## [What is needed]
Keep the images out while you retype all of the data exactly.

::: Data shown :::

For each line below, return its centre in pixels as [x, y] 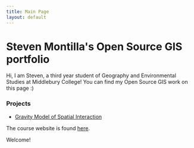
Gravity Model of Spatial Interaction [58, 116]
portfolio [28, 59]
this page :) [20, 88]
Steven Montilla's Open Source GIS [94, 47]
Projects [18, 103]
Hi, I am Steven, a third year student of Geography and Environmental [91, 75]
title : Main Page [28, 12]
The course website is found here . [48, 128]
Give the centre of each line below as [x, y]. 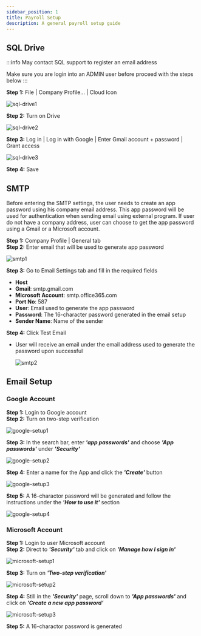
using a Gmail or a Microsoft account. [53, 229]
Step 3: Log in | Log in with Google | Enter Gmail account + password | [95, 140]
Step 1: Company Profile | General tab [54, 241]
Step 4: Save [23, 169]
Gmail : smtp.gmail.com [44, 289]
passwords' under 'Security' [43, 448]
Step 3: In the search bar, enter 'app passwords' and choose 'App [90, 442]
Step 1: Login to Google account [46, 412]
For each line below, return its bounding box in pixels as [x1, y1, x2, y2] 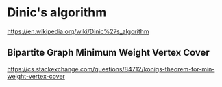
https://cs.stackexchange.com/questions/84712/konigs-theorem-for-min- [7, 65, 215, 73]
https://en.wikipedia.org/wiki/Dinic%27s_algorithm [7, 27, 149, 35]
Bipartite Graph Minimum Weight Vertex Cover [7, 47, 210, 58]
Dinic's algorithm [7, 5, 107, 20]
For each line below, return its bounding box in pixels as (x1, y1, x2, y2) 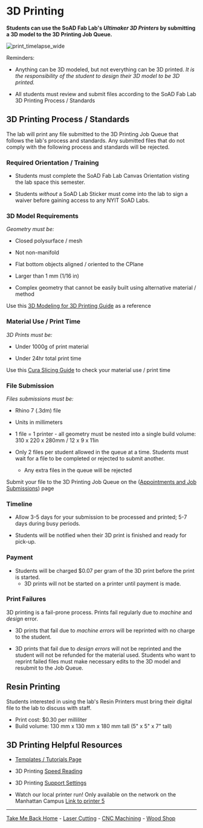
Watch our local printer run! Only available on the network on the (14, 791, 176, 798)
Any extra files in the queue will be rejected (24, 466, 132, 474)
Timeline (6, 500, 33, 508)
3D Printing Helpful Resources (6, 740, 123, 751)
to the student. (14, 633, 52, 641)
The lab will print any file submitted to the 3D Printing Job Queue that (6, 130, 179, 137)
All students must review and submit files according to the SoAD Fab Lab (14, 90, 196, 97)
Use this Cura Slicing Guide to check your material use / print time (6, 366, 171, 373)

:::

## [Answer box]
For each line below, return its centre in pixels as [x, y] 
Gravity Model of Spatial Interaction [58, 116]
portfolio [28, 59]
this page :) [20, 88]
Steven Montilla's Open Source GIS [94, 47]
Projects [18, 103]
Hi, I am Steven, a third year student of Geography and Environmental [91, 75]
title : Main Page [28, 12]
The course website is found here . [48, 128]
Give the centre of each line below as [x, y]. 
using a Gmail or a Microsoft account. [53, 229]
Step 3: Log in | Log in with Google | Enter Gmail account + password | [95, 140]
Step 1: Company Profile | General tab [54, 241]
Step 4: Save [23, 169]
Gmail : smtp.gmail.com [44, 289]
passwords' under 'Security' [43, 448]
Step 3: In the search bar, enter 'app passwords' and choose 'App [90, 442]
Step 1: Login to Google account [46, 412]
For each line below, return its bounding box in pixels as [x1, y1, x2, y2] 
https://cs.stackexchange.com/questions/84712/konigs-theorem-for-min- [7, 65, 215, 73]
https://en.wikipedia.org/wiki/Dinic%27s_algorithm [7, 27, 149, 35]
Bipartite Graph Minimum Weight Vertex Cover [7, 47, 210, 58]
Dinic's algorithm [7, 5, 107, 20]
For each line below, return its bounding box in pixels as (x1, y1, x2, y2) 
Watch our local printer run! Only available on the network on the (14, 791, 176, 798)
Any extra files in the queue will be rejected (24, 466, 132, 474)
Timeline (6, 500, 33, 508)
3D Printing Helpful Resources (6, 740, 123, 751)
to the student. (14, 633, 52, 641)
The lab will print any file submitted to the 3D Printing Job Queue that (6, 130, 179, 137)
All students must review and submit files according to the SoAD Fab Lab (14, 90, 196, 97)
Use this Cura Slicing Guide to check your material use / print time (6, 366, 171, 373)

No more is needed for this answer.